I don’t want to miss anything, but I know I will, because I’ll forget. And when I do, it’s nice to have someone walking with me to point things out, to tell me to breathe and sing out loud and dig in the sand with my shirt off. And sometimes, she will buy THE COOLEST POSTER EVER to remind me.

 

How It Ends — January 31, 2019

How It Ends

So, my friends, here is how it ends:

First, I am a little unfamiliar with spoiler rules for books. Are books the same as movies or TV shows? Because some of them have spoilers that never expire – like The Sixth Sense. This book was written in 2014, how long do I have to wait? Well, I’m going to ruin this book for you. 6 pages from the end, a sentence begins, “At the bookseller’s funeral…” and it was exactly as devastating as you think it was.

I sent this text to my wife, earlier, BEFORE I got to that sentence, “I’m going to be in our room crying over this book…I won’t meet you at the door” because we meet each other at the door every single time we leave or return.

It’s interesting to know how much to share with people, right? You probably had a picture of me in your head and maybe that picture didn’t include me crying in bed over a book, but that’s apparently who I am.
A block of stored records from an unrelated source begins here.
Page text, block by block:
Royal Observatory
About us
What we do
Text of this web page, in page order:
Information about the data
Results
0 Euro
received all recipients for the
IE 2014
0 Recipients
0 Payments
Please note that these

Then, last night, we watched the Incredibles 2 (because it’s amazing and it was also the sort of dangerous cold that makes watching movies under blankets the only thing to do.) Pixar movies include short films that, theatrically, run before the feature and are sometimes as good as the main course. The one packaged with Incredibles 2 is called Bao… sigh.

It’s about 5 minutes of honest, heart-breaking perfection.
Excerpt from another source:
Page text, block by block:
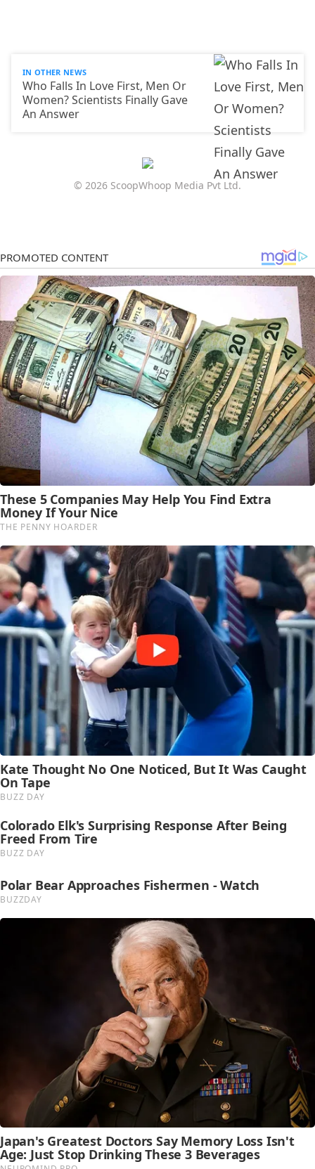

As the credits ran, my son asked me, “what happened?” because I was wiping heavy tears from my eyes. He asked me to explain and I tried, I really did, but it was about children and them growing and entering new seasons and being thankful for those new seasons while mourning the ones that are passing/have passed and how wonderful they were and how sometimes it’s hard to do that in a healthy way and and and

So.

What I’m trying to say, I guess, as I overshare, is that my heart is in perfect working order. I cried like crazy over the A.J. Fikry book and Bao because they were gorgeous, and there isn’t quite enough of that – I’m glad I’m not so calloused as to not recognize what a heart is supposed to do or feel. Mine is soft and mushy, it jumps for joy and is often painfully wounded, it celebrates and mourns easily. In other words, this beautiful heart works just fine, thanks.